EXERCISE DETAILS: From the listing below, count the lines that contain the string "lists", then state only that number.
** Opening MATERIAL SUPPLIED block **
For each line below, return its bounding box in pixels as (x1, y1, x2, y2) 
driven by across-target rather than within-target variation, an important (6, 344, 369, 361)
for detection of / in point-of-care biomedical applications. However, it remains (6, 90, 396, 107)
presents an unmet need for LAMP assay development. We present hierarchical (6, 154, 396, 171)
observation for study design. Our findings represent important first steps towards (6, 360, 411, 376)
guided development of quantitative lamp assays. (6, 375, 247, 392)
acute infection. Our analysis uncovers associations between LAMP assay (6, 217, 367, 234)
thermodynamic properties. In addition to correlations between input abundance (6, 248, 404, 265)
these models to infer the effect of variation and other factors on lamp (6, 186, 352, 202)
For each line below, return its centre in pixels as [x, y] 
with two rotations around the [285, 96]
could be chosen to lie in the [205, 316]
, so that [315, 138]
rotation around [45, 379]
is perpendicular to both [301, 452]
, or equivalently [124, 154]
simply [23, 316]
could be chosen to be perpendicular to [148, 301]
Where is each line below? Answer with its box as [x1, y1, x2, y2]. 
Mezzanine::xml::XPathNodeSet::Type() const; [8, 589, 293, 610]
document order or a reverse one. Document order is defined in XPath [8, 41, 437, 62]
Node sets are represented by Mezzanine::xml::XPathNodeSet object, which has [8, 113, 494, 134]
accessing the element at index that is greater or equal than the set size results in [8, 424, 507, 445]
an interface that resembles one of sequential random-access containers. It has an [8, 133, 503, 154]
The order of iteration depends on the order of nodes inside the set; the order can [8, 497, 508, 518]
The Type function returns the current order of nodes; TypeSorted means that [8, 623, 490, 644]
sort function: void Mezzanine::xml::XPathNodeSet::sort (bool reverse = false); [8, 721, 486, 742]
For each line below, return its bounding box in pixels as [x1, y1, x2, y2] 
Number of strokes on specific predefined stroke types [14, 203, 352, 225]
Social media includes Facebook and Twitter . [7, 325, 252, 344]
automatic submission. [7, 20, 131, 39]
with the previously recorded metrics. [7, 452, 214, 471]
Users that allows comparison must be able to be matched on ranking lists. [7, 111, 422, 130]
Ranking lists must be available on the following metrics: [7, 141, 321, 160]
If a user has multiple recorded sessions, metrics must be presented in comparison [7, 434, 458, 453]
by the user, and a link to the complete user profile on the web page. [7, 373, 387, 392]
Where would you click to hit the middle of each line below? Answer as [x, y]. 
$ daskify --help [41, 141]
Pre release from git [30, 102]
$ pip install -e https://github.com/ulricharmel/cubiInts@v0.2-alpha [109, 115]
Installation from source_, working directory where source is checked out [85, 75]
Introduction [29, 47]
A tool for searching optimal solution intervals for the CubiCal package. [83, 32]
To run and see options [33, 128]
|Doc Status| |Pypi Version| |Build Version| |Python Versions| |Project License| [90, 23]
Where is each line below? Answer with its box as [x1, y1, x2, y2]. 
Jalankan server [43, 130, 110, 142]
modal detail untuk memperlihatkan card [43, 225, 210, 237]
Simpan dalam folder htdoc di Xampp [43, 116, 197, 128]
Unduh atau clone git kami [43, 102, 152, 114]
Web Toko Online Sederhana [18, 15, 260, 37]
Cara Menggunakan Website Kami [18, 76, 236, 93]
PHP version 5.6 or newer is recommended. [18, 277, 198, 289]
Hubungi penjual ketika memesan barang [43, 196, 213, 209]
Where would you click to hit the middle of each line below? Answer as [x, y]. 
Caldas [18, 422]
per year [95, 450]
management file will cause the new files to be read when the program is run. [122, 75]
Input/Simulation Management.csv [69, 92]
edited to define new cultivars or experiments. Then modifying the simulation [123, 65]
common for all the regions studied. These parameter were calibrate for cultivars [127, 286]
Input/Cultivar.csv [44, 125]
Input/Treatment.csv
** Closing MATERIAL SUPPLIED block **
ANSWER BOX: 2